What the task requires: Scan the entries for the word "Weather" and report how many lines contain it, as a number with no other words.

Entries supplied:
-- Opening Marker --
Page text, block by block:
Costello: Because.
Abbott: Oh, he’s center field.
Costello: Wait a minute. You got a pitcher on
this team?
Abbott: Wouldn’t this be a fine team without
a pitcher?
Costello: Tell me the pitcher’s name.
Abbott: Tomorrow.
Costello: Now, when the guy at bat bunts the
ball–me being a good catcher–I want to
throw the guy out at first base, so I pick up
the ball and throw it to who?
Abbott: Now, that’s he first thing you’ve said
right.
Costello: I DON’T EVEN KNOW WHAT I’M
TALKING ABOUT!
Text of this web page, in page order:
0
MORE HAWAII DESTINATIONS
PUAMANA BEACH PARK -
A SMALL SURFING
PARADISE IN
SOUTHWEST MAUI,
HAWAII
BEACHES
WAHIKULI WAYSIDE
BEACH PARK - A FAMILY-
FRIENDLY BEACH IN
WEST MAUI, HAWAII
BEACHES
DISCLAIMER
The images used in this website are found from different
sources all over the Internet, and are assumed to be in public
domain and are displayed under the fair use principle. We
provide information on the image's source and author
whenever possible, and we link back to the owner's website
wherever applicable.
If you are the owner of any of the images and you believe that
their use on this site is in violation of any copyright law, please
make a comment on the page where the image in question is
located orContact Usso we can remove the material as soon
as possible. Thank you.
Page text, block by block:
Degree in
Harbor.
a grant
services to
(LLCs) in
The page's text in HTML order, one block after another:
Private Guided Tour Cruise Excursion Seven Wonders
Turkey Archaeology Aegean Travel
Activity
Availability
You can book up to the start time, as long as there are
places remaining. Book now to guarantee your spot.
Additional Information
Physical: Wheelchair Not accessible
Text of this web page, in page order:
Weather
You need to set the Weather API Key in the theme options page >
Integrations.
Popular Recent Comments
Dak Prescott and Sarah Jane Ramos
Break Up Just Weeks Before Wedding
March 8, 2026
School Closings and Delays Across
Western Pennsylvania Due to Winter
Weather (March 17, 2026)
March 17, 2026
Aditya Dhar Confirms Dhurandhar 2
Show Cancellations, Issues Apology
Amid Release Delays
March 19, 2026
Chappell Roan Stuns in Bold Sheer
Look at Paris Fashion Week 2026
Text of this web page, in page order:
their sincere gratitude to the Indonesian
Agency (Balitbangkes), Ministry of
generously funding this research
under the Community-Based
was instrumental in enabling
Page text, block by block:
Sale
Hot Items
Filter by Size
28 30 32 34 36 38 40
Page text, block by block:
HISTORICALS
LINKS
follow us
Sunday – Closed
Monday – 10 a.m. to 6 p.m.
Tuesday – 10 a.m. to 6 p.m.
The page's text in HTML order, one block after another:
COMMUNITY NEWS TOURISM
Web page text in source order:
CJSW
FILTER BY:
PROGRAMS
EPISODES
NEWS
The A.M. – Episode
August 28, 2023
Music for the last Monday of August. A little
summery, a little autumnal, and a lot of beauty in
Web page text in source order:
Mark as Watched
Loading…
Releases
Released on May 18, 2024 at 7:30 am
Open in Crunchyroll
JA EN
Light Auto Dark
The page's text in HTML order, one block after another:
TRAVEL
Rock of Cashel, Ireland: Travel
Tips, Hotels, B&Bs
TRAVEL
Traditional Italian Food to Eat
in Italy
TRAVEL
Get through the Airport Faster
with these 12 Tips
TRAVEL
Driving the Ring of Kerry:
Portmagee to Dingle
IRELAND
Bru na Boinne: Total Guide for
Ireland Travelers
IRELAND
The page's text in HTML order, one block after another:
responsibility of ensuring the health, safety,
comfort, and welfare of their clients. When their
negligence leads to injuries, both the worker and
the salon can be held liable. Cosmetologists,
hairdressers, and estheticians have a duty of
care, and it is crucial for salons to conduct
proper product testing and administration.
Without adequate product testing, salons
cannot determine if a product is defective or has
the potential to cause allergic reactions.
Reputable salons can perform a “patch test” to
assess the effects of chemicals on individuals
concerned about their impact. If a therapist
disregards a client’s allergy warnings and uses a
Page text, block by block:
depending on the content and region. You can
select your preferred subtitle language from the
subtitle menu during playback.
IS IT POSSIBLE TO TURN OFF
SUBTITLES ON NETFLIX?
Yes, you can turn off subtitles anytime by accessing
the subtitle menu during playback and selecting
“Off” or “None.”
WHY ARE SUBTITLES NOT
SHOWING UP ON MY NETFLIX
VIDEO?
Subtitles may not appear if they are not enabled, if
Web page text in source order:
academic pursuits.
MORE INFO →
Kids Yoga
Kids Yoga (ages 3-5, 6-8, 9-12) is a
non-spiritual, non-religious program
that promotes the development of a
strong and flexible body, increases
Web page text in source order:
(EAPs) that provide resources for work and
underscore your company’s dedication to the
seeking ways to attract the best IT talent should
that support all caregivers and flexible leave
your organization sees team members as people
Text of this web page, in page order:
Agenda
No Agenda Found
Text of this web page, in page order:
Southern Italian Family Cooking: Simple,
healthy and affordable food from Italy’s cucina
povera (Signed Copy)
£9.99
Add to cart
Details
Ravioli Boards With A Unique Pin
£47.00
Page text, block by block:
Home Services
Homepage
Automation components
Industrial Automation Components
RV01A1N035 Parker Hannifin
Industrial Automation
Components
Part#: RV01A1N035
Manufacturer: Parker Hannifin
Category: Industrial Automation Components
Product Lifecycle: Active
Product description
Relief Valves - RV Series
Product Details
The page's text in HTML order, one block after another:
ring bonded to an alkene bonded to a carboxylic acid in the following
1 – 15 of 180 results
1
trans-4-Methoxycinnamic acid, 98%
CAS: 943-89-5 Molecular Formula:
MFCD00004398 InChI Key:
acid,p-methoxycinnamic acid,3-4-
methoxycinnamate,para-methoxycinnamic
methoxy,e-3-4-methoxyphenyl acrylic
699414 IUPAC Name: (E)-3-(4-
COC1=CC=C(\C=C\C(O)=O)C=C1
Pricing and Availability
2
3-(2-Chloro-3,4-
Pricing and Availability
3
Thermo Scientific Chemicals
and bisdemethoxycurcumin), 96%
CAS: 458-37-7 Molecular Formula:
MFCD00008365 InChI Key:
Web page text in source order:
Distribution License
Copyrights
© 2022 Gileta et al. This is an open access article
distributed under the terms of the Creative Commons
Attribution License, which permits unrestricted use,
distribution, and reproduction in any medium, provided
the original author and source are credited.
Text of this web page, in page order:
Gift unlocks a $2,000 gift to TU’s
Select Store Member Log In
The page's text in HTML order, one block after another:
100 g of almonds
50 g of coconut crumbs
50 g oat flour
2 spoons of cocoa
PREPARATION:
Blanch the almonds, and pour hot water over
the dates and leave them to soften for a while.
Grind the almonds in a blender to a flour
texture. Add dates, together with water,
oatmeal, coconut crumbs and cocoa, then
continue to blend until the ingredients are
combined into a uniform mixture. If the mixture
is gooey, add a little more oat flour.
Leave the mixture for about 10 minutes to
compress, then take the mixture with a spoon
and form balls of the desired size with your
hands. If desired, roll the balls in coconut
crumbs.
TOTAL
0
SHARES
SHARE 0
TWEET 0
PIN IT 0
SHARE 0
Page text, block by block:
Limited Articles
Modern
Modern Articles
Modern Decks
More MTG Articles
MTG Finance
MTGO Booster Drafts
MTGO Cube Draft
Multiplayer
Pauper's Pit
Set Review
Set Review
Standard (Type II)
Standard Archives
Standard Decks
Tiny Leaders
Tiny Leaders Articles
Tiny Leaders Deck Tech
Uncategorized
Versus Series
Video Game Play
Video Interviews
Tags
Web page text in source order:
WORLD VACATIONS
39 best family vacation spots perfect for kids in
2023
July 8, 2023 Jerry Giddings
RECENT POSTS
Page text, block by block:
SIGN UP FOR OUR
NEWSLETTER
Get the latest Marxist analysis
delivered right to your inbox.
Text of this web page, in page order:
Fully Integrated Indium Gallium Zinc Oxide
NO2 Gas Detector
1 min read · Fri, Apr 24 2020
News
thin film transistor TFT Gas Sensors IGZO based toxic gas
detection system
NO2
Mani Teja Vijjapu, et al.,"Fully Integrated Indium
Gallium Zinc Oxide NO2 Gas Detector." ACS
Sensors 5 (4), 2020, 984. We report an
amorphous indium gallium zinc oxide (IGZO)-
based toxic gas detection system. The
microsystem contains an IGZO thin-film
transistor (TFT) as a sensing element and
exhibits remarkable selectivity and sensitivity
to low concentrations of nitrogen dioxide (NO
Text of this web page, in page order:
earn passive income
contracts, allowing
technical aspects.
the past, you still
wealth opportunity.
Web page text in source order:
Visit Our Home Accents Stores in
-- Closing Marker --
Response to this task: 3